Why does hint::spin_loop use ISB on aarch64?

In std::hint there's a spin_loop function with the following definition in its documentation:

Emits a machine instruction to signal the processor that it is running in a busy-wait spin-loop (“spin lock”).

Upon receiving the spin-loop signal the processor can optimize its behavior by, for example, saving power or switching hyper-threads.

Depending on the target architecture, this compiles to either:

_mm_pause, A.K.A. the pause intrinsic on x86
yield instruction on 32-bit arm
ISB SY on 64-bit arm (aarch64)

That last one has got my head spinning a little bit (😉). I thought that ISB is a lengthy operation, which would mean that, if used within a spin lock, the thread lags a bit in trying to detect whether the lock is open again, but otherwise there's hardly any profit to it.

What are the advantages of using ISB SY instead of a NOP in a spin loop on aarch64?

Solution

I had to dig into the Rust repository history to get to this answer:

The yield has been replaced with isb in c064b6560b7c:

On arm64 we have seen on several databases that ISB (instruction synchronization barrier) is better to use than yield in a spin loop.

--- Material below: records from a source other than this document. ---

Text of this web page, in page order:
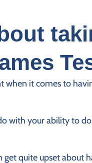
when it comes to
with your ability to
quite upset about
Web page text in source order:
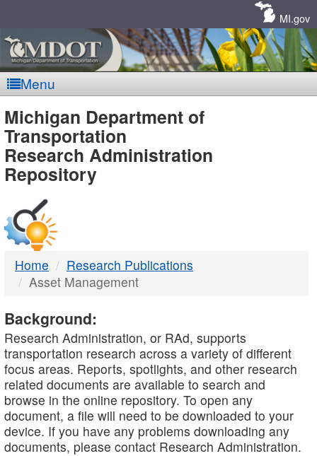
MI.gov
Menu
MDOT
-
DTMB
Michigan Department of
Transportation
Research Administration
Repository
Home
Research Publications
Asset Management
Background:
Research Administration, or RAd, supports
transportation research across a variety of different
focus areas. Reports, spotlights, and other research
related documents are available to search and
browse in the online repository. To open any
document, a file will need to be downloaded to your
device. If you have any problems downloading any
documents, please contact Research Administration.

The yield instruction is a nop. The isb instruction puts the processor to sleep for some short time. isb is a good equivalent to the pause instruction on x86.

[...]

So essentially, it uses the time it takes for an ISB to complete to pause the processor, so that it wastes less power.

Peter Cordes explained it nicely in one of his comments:

ISB SY doesn't stall for long, just saves a bit of power vs. spamming loads in a tight loop.